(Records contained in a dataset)
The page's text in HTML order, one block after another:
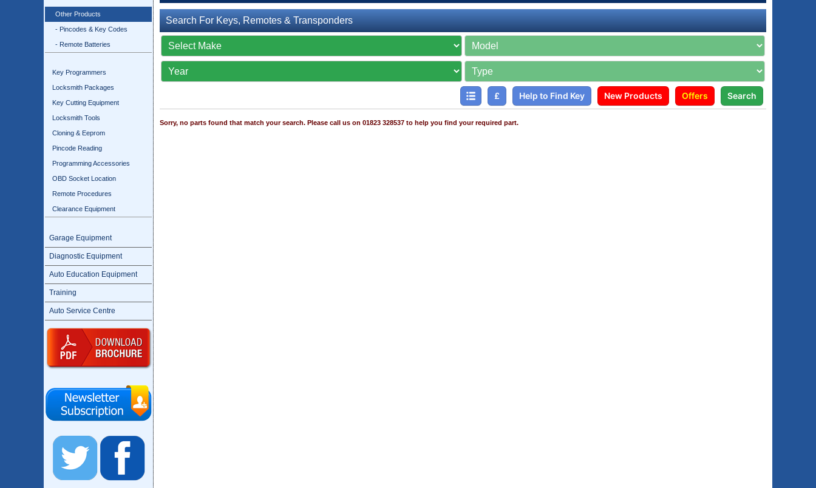
Other Products
- Pincodes & Key Codes
- Remote Batteries
Key Programmers
Locksmith Packages
Key Cutting Equipment
Locksmith Tools
Cloning & Eeprom
Pincode Reading
Programming Accessories
OBD Socket Location
Remote Procedures
Clearance Equipment
Garage Equipment
Diagnostic Equipment
Auto Education Equipment
Training
Auto Service Centre
Search For Keys, Remotes & Transponders
£ Help to Find Key New Products Offers Search
Sorry, no parts found that match your search. Please call us on 01823 328537 to help you find your required part.
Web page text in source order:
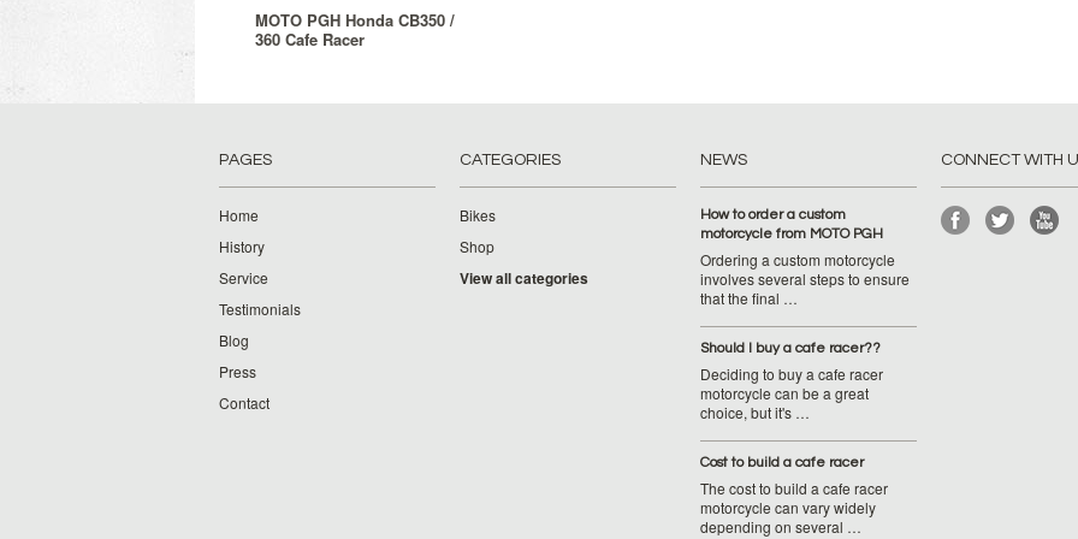
MOTO PGH Honda CB350 /
360 Cafe Racer
PAGES
Home
History
Service
Testimonials
Blog
Press
Contact
CATEGORIES
Bikes
Shop
View all categories
NEWS
How to order a custom
motorcycle from MOTO PGH
Ordering a custom motorcycle
involves several steps to ensure
that the final …
Should I buy a cafe racer??
Deciding to buy a cafe racer
motorcycle can be a great
choice, but it's …
Cost to build a cafe racer
The cost to build a cafe racer
motorcycle can vary widely
depending on several …
CONNECT WITH
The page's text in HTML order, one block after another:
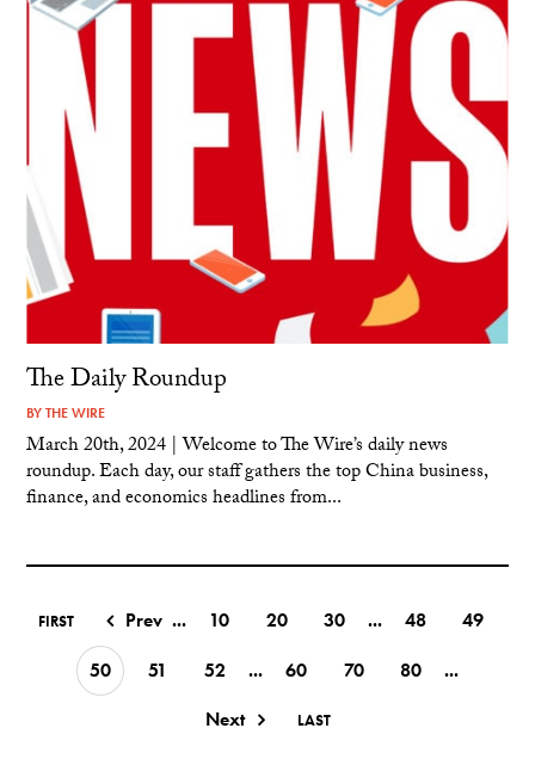
The Daily Roundup
BYTHE WIRE
March 20th, 2024 | Welcome to The Wire’s daily news
roundup. Each day, our staff gathers the top China business,
finance, and economics headlines from...
FIRST Prev ... 10 20 30 ... 48
49
50
51 52 ... 60 70 80
...
Next
LAST
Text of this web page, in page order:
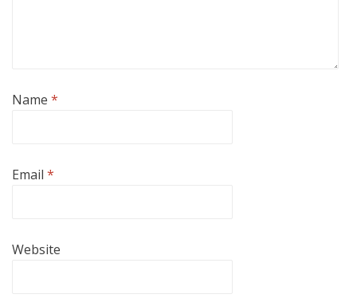
Name *
Email *
Website
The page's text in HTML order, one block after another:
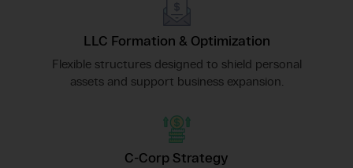
LLC Formation & Optimization
Flexible structures designed to shield personal
assets and support business expansion.
C-Corp Strategy
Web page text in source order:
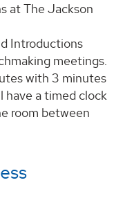
at The Jackson
Introductions
meetings.
with 3 minutes
have a timed clock
room between
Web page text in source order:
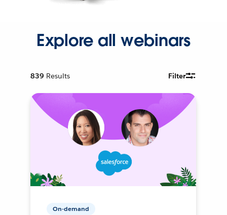
Explore all webinars
839 Results Filter
On-demand
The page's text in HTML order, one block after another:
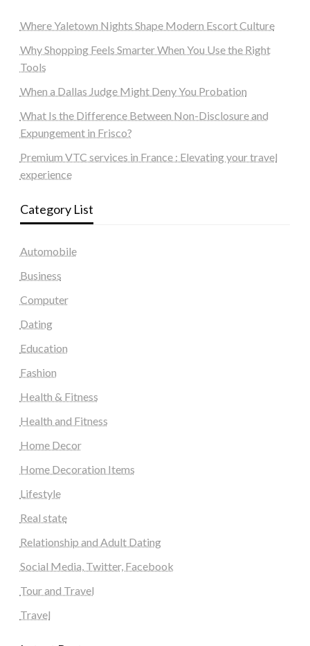
Where Yaletown Nights Shape Modern Escort Culture
Why Shopping Feels Smarter When You Use the Right
Tools
When a Dallas Judge Might Deny You Probation
What Is the Difference Between Non-Disclosure and
Expungement in Frisco?
Premium VTC services in France : Elevating your travel
experience
Category List
Automobile
Business
Computer
Dating
Education
Fashion
Health & Fitness
Health and Fitness
Home Decor
Home Decoration Items
Lifestyle
Real state
Relationship and Adult Dating
Social Media, Twitter, Facebook
Tour and Travel
Travel
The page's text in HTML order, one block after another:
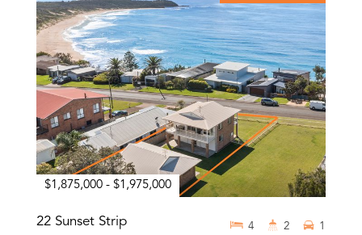
$1,875,000 - $1,975,000
22 Sunset Strip 4 2 1
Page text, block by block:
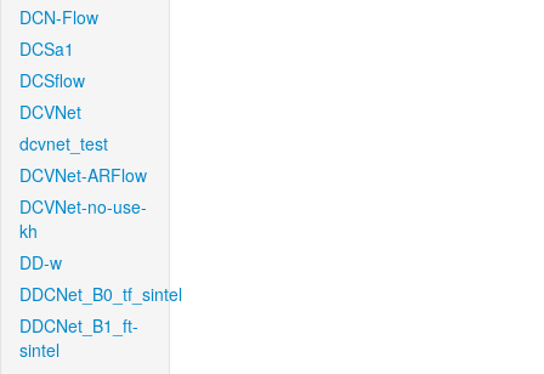
DCN-Flow
DCSa1
DCSflow
DCVNet
dcvnet_test
DCVNet-ARFlow
DCVNet-no-use-
kh
DD-w
DDCNet_B0_tf_sintel
DDCNet_B1_ft-
sintel
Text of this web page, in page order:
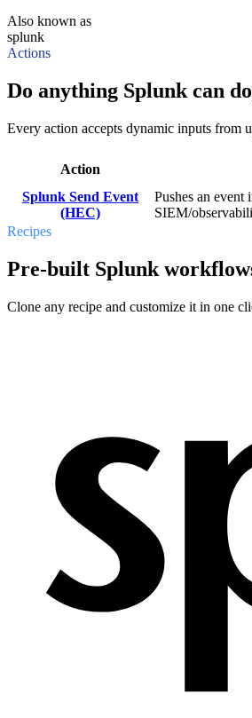
Also known as
splunk
Actions
Do anything Splunk can
Every action accepts dynamic inputs from
Action
Splunk Send Event
(HEC)
Pushes an
SIEM/
Recipes
Pre-built Splunk
Clone any recipe and customize it in one
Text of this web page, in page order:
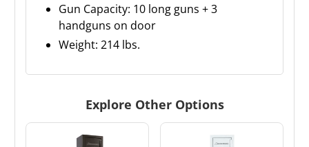
Gun Capacity: 10 long guns + 3
handguns on door
Weight: 214 lbs.
Explore Other Options
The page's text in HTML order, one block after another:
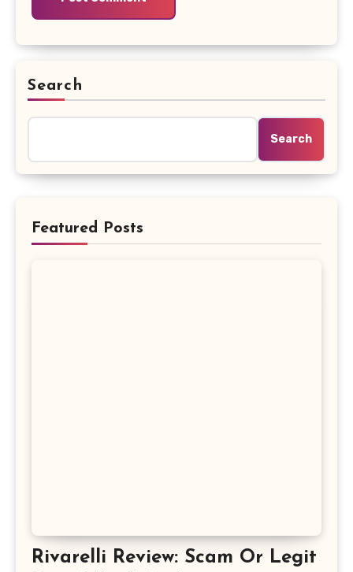
Search
Search
Featured Posts
Rivarelli Review: Scam Or Legit
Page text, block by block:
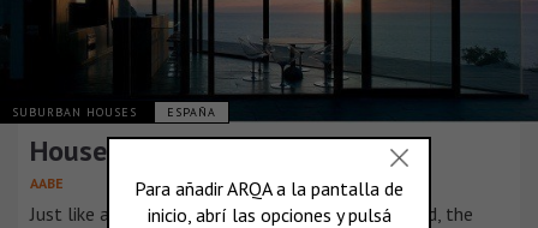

[EXERCISE AIM] Output a faithful copy of the data, with each picture left out.

[ANSWER TO THE PROBLEM]
The page's text in HTML order, one block after another:
Other Products
- Pincodes & Key Codes
- Remote Batteries
Key Programmers
Locksmith Packages
Key Cutting Equipment
Locksmith Tools
Cloning & Eeprom
Pincode Reading
Programming Accessories
OBD Socket Location
Remote Procedures
Clearance Equipment
Garage Equipment
Diagnostic Equipment
Auto Education Equipment
Training
Auto Service Centre
Search For Keys, Remotes & Transponders
£ Help to Find Key New Products Offers Search
Sorry, no parts found that match your search. Please call us on 01823 328537 to help you find your required part.
Web page text in source order:
MOTO PGH Honda CB350 /
360 Cafe Racer
PAGES
Home
History
Service
Testimonials
Blog
Press
Contact
CATEGORIES
Bikes
Shop
View all categories
NEWS
How to order a custom
motorcycle from MOTO PGH
Ordering a custom motorcycle
involves several steps to ensure
that the final …
Should I buy a cafe racer??
Deciding to buy a cafe racer
motorcycle can be a great
choice, but it's …
Cost to build a cafe racer
The cost to build a cafe racer
motorcycle can vary widely
depending on several …
CONNECT WITH
The page's text in HTML order, one block after another:
The Daily Roundup
BYTHE WIRE
March 20th, 2024 | Welcome to The Wire’s daily news
roundup. Each day, our staff gathers the top China business,
finance, and economics headlines from...
FIRST Prev ... 10 20 30 ... 48
49
50
51 52 ... 60 70 80
...
Next
LAST
Text of this web page, in page order:
Name *
Email *
Website
The page's text in HTML order, one block after another:
LLC Formation & Optimization
Flexible structures designed to shield personal
assets and support business expansion.
C-Corp Strategy
Web page text in source order:
at The Jackson
Introductions
meetings.
with 3 minutes
have a timed clock
room between
Web page text in source order:
Explore all webinars
839 Results Filter
On-demand
The page's text in HTML order, one block after another:
Where Yaletown Nights Shape Modern Escort Culture
Why Shopping Feels Smarter When You Use the Right
Tools
When a Dallas Judge Might Deny You Probation
What Is the Difference Between Non-Disclosure and
Expungement in Frisco?
Premium VTC services in France : Elevating your travel
experience
Category List
Automobile
Business
Computer
Dating
Education
Fashion
Health & Fitness
Health and Fitness
Home Decor
Home Decoration Items
Lifestyle
Real state
Relationship and Adult Dating
Social Media, Twitter, Facebook
Tour and Travel
Travel
The page's text in HTML order, one block after another:
$1,875,000 - $1,975,000
22 Sunset Strip 4 2 1
Page text, block by block:
DCN-Flow
DCSa1
DCSflow
DCVNet
dcvnet_test
DCVNet-ARFlow
DCVNet-no-use-
kh
DD-w
DDCNet_B0_tf_sintel
DDCNet_B1_ft-
sintel
Text of this web page, in page order:
Also known as
splunk
Actions
Do anything Splunk can
Every action accepts dynamic inputs from
Action
Splunk Send Event
(HEC)
Pushes an
SIEM/
Recipes
Pre-built Splunk
Clone any recipe and customize it in one
Text of this web page, in page order:
Gun Capacity: 10 long guns + 3
handguns on door
Weight: 214 lbs.
Explore Other Options
The page's text in HTML order, one block after another:
Search
Search
Featured Posts
Rivarelli Review: Scam Or Legit
Page text, block by block:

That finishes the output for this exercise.